The Conformation of Membrane-Associated HIV Nef and its Interactions with Hck

Nef is one of several HIV-1 accessory proteins and directly contributes to AIDS progression. Nef has no catalytic activity but instead realizes its functions by interacting with cellular proteins. Nef is myristoylated on the N-terminus, associates with membranes, and undergoes a transition from a solution conformation to a membrane-associated conformation. It has been hypothesized that conformational rearrangement enables membrane-associated Nef to interact with cellular proteins. Despite its obvious disease importance, there is little or no direct information about the conformation of membrane-bound Nef. In this work we used neutron reflection to reveal details of the conformation of membrane-bound Nef. The conformation of myristoylated Nef was studied upon binding to Langmuir monolayers of negatively-charged lipids. By adjusting the surface pressure, the extent of insertion of the myristate group could be controlled. At sufficiently high surface pressure such that the myristate group did not insert, adsorbed Nef was in a condensed state with the core domain directly against the lipid headgroups. At lower surface pressure such that the myristate group inserted into the membrane, adsorbed Nef was found to be in an extended state with the core domain displaced ∼ 70 A from the lipid headgroups. Thus, insertion of the myristate group triggers a conformational transition to an open configuration.
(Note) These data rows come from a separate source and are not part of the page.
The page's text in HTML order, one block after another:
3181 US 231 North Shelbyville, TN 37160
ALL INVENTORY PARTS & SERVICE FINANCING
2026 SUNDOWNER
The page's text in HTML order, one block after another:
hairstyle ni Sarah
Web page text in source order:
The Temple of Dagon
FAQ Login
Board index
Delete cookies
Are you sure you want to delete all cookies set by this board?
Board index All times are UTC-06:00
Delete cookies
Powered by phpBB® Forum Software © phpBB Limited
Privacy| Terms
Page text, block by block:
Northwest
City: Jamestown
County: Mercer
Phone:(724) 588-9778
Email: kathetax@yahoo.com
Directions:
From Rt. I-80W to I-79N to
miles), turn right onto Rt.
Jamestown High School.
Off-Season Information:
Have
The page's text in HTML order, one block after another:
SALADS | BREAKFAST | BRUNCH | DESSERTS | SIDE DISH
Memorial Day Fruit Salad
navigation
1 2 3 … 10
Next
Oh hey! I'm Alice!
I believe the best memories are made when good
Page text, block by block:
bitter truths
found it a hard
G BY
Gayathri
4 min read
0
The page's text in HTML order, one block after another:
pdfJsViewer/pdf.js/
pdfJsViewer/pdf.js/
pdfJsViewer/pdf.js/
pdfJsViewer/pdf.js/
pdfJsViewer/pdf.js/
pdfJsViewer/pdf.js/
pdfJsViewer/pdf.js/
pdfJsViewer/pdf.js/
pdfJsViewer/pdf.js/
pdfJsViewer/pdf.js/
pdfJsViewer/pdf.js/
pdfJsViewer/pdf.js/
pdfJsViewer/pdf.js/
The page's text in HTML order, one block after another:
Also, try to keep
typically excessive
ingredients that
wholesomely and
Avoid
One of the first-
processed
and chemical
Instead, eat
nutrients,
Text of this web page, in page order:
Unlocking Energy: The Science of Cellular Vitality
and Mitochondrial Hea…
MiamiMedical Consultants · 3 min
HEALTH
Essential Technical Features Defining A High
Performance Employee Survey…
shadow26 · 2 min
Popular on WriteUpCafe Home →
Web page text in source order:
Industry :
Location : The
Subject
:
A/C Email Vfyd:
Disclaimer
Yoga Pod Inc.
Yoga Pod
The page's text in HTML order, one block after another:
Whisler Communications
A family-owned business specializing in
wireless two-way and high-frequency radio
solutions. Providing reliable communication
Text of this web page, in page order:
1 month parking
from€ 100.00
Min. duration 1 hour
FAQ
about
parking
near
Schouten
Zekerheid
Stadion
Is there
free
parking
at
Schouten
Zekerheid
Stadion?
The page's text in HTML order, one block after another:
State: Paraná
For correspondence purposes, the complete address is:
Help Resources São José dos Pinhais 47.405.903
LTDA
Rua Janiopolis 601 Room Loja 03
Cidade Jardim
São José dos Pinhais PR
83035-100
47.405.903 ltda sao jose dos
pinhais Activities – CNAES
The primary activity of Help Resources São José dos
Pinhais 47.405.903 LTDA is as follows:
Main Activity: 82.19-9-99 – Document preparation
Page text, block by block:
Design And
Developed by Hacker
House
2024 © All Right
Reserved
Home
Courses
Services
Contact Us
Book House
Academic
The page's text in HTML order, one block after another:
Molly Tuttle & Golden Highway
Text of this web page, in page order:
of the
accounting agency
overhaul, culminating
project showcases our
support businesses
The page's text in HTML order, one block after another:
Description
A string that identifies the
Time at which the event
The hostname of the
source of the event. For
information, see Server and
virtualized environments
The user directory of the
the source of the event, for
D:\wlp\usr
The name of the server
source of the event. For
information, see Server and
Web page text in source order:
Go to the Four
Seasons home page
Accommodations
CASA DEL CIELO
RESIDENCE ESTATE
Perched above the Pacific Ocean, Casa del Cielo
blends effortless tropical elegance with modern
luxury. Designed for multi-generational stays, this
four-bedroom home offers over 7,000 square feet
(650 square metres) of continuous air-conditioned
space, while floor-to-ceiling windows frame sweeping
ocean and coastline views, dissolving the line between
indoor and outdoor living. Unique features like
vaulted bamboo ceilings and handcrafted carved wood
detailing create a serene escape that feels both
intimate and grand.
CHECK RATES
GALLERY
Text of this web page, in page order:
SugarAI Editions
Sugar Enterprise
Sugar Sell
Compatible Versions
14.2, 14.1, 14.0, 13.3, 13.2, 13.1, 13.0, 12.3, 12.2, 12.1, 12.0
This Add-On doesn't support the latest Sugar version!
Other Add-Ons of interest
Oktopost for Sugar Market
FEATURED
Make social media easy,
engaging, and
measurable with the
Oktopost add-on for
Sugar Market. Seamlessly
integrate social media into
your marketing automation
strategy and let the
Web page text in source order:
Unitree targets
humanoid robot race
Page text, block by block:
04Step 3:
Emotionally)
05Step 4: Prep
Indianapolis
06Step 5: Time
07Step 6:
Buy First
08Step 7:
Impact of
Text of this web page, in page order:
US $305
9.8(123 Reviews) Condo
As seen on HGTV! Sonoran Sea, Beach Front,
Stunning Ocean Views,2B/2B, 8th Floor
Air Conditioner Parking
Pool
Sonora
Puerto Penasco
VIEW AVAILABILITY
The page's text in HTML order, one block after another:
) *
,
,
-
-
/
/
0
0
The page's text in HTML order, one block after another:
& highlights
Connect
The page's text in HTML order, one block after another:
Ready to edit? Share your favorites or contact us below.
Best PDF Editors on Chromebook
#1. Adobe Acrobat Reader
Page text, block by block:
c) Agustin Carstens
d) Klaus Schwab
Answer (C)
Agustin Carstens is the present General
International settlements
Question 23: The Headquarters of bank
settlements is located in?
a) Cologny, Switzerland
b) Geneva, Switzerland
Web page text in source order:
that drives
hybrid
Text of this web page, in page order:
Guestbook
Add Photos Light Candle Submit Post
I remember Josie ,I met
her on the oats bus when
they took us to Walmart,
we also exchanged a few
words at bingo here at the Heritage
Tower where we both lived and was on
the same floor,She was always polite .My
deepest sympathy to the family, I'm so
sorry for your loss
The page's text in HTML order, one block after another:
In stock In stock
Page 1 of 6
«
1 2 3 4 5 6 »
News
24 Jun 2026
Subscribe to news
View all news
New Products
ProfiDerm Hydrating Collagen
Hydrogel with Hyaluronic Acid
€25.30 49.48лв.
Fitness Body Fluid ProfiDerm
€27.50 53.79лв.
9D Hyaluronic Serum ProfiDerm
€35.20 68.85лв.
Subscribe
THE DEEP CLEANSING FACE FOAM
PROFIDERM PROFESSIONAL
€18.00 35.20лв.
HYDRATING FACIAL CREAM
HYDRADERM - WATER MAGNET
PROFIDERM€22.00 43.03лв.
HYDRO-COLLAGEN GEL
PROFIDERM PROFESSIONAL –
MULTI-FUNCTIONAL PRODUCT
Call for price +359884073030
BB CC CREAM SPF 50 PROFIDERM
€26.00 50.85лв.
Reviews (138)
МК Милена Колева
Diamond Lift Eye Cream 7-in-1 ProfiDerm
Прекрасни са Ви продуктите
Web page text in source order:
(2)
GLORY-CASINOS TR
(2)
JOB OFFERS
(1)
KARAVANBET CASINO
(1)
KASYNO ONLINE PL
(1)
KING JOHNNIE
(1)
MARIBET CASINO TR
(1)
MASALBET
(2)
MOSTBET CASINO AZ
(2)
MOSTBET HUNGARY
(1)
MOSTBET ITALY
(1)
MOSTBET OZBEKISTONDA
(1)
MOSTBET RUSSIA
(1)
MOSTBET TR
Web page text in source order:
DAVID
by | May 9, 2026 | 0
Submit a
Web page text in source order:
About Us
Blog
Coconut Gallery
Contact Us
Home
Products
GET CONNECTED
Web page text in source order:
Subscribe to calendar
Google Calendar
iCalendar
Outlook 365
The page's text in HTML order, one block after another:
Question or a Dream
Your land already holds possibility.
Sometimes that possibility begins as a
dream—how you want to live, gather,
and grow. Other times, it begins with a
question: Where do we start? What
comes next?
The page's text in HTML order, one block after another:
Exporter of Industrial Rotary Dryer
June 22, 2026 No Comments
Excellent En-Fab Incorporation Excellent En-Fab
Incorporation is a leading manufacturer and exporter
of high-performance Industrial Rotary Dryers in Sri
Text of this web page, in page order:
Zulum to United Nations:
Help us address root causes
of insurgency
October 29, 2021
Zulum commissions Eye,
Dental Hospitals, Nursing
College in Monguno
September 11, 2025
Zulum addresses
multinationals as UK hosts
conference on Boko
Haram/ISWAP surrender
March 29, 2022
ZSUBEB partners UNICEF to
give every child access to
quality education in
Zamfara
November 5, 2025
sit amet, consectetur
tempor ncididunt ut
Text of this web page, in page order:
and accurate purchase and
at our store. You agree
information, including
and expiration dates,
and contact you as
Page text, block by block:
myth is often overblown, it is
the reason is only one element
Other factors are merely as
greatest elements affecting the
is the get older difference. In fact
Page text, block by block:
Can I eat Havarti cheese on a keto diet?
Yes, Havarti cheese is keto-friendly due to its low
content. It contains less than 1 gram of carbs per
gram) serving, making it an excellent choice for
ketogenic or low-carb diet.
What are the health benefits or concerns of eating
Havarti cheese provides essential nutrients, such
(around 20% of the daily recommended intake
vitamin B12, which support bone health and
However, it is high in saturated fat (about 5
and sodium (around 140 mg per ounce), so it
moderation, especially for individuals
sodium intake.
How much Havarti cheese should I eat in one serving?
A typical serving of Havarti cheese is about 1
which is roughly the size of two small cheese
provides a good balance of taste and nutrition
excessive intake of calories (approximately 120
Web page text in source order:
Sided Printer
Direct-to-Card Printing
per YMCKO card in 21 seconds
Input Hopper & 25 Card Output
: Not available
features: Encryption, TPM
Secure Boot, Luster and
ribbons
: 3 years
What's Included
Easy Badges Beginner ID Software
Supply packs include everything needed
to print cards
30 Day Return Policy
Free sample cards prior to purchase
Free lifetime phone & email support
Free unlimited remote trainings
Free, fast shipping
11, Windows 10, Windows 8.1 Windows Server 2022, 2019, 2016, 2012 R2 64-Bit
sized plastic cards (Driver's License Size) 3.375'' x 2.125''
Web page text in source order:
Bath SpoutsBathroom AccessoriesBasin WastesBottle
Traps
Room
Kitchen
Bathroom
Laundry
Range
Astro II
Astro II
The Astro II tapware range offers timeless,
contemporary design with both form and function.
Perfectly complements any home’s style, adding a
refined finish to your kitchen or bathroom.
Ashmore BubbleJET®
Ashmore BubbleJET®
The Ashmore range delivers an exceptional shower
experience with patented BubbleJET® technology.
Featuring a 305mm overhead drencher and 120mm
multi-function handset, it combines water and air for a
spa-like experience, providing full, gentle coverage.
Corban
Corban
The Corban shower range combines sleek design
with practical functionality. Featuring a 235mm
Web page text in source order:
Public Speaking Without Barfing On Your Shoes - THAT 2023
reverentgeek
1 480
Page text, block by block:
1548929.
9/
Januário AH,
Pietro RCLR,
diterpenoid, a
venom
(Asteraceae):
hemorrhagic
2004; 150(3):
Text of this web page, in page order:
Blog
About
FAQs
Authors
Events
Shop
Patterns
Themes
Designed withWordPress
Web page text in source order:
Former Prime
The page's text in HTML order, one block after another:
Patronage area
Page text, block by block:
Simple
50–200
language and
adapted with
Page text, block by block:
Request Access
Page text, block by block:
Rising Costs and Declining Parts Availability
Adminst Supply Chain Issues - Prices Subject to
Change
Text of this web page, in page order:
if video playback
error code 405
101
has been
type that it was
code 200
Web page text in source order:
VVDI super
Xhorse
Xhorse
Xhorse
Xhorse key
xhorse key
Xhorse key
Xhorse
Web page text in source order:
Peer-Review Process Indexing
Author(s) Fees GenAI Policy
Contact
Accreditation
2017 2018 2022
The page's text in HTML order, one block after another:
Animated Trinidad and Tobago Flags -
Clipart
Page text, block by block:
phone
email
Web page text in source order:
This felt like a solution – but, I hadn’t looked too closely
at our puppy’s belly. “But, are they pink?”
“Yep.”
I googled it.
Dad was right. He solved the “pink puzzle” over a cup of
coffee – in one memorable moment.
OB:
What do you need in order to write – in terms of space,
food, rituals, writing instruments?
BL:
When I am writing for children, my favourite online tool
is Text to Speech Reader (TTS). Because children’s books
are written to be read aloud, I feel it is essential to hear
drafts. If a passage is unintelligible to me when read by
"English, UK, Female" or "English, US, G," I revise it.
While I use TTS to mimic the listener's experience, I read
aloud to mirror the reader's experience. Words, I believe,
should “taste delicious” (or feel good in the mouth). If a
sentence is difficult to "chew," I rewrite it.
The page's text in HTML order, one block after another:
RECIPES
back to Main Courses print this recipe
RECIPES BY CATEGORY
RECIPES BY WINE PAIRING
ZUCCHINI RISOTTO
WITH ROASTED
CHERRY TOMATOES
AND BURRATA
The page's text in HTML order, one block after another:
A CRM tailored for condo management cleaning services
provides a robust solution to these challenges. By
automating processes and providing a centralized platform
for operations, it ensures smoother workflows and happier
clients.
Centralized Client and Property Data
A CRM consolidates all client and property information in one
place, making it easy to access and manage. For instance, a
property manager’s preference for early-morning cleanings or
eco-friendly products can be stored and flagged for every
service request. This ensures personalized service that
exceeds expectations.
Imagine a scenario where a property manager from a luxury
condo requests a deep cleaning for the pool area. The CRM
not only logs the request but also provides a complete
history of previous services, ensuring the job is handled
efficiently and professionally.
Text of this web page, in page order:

This may have important ramifications for the ability of Nef to interact with host proteins. Prior work has shown that Nef interaction with the SH3 domains of Src-family kinases is a common early event in HIV-infected cells that generates important downstream signals essential for viral pathogenesis. We will report on the ability of membrane-bound Nef in each conformation to interact with the SH3 domain of Hck.